Kennedy apareció por un pasillo enmoquetado, le estrechó la mano a Kurtz como si fuera un cliente de su negocio y lo condujo a través de un corto laberinto de pasillos y salas con ventanales de cristal donde varios hombres y mujeres trabajan en terminales de ordenador con grandes monitores de pantalla plana.

—El negocio de la seguridad parece estar en auge —observó Kurtz.

—Lo está —corroboró Brian Kennedy—. A pesar de la mala situación económica. O tal vez a causa de ella. Los que no tienen piensan en modos ilegales de conseguirlo. Los que todavía tienen están dispuestos a pagar más para conservarlo.

El despacho de Kennedy, en la oficina de la esquina, tenía particiones sólidas que lo separaban del resto del laberinto comunal, pero las dos paredes exteriores orientadas a Búfalo eran totalmente de cristal.

La oficina contaba con un escritorio moderno pero no estrafalario, tres ordenadores, un cómodo sofá de cuero y una pequeña mesa de conferencias oval cerca de la esquina de las paredes de cristal. En un carro con ruedas había un reproductor de vídeo de calidad profesional y un monitor. Rigby King estaba sentada al otro lado de la mesa oval.

—Joe.

—Detective King —dijo Kurtz.

Kennedy no dudó en indicarle a Kurtz que se sentara a la derecha de Rigby. Él se acomodó en el lado opuesto del óvalo.

—La detective King me preguntó si podía sentarse con nosotros, señor Kurtz. No creí que a usted le importara.

Kurtz se encogió de hombros y se sentó en una silla. Dejó la carpeta de cuero de Gonzaga en el suelo junto a ella.

—¿Puedo traerle algo, señor Kurtz?
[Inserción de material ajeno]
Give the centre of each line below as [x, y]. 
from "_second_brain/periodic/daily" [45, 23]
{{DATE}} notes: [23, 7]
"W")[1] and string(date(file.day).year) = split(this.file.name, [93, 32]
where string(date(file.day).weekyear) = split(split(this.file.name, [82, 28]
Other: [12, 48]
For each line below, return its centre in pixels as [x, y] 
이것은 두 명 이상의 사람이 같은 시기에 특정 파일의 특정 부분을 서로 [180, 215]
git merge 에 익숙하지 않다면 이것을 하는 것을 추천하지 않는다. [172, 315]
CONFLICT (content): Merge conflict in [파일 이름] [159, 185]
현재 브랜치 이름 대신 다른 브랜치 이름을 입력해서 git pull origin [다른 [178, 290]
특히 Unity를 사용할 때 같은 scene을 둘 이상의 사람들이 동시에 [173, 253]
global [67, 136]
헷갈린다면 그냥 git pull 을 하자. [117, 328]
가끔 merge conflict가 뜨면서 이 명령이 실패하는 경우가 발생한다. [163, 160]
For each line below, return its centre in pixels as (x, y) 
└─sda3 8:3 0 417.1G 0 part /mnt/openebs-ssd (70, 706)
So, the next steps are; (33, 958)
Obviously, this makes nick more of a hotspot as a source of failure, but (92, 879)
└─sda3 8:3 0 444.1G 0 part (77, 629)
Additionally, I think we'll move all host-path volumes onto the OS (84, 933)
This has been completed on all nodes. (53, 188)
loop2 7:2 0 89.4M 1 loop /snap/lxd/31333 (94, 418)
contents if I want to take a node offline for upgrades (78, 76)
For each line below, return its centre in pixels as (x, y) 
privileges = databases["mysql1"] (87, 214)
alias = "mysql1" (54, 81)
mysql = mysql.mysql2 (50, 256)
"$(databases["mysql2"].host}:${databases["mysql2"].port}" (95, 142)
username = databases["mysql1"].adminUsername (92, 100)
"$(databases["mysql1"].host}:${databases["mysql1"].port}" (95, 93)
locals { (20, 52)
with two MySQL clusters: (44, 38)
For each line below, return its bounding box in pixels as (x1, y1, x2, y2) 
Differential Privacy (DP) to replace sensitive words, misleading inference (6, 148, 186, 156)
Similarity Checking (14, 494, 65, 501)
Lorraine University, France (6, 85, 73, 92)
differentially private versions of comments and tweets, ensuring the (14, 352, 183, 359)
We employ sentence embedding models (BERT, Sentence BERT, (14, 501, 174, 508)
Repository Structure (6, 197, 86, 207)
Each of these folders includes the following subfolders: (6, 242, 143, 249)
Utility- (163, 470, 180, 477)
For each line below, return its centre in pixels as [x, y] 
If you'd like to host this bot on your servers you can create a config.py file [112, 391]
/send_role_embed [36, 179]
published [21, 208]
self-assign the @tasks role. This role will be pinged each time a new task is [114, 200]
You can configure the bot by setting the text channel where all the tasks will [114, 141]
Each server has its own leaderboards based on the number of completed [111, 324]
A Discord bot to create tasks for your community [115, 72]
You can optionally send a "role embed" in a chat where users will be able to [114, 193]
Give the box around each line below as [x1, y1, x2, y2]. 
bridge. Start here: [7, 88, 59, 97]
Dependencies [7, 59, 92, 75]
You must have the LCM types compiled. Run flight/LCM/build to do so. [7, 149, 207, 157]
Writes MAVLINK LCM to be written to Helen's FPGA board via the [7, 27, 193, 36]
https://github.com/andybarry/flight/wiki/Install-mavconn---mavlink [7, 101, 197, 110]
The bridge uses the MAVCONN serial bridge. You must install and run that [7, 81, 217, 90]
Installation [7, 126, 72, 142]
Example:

Café, agua mineral, una cerveza… —Kennedy miró a Kurtz a los ojos cuando este se quitó las gafas de Ray Charles—. No, una cerveza no le haría mucho bien en este momento. Debe de estar tomando una cantidad respetable de medicación para el dolor.

—Estoy bien —dijo Kurtz.

—Esta mañana dejaste el hospital de manera algo precipitada, Joe —le reprochó Rigby King. Sus ojos marrones eran tan atractivos, profundos, inteligentes y vigilantes como recordaba—. Te dejaste tu ropa.

—Encontré otra —adujo Kurtz—. ¿Estoy arrestado?

Rigby sacudió la cabeza. Su pelo corto y ligeramente de punta le hacía parecer más joven de lo que era, al fin y al cabo era tres años mayor que Kurtz.

—Veamos el vídeo —sugirió.

—Peg sigue conectada al respirador y continúa inconsciente —informó Kennedy, como si alguien le hubiera preguntado—. Sin embargo, los doctores esperan poder pasar su situación de crítica a reservada en un par de días.

—Bien —dijo Rigby—. Llamé hace una hora para saber cómo estaba.

Kurtz miró la imagen congelada en el monitor.

—Esta es la cámara de la puerta por la que salieron Peg y usted —dijo Kennedy.

El vídeo estaba en blanco y negro, o bien en color pero con tan poca iluminación que no se apreciaba, y solo mostraba la zona de ocho metros por ocho metros frente a las puertas que daban acceso al garaje del centro cívico.

—¿Ninguna cámara enfoca la zona de coches aparcados? —preguntó Kurtz cuando se comenzó a reproducir el vídeo cuya fecha, hora, minuto y segundo, sobreimpresionados en blanco en la parte inferior derecha de la imagen, correspondían al día anterior.

—La hay —dijo Kennedy—, pero la ciudad eligió la disposición de cámaras más económica, de tal modo que la siguiente apunta a la dirección opuesta, a veinticinco metros de esta cobertura. El o los que les dispararon se situaron en esa zona entre las dos vistas. Las imágenes no se solapan.

En la pantalla, la puerta se abrió y Kurtz se vio a sí mismo salir y hacerle un gesto de cabeza a la sombra que era Peg O’Toole sosteniendo la puerta. Kurtz caminó delante de la mujer, que se quedó atrás.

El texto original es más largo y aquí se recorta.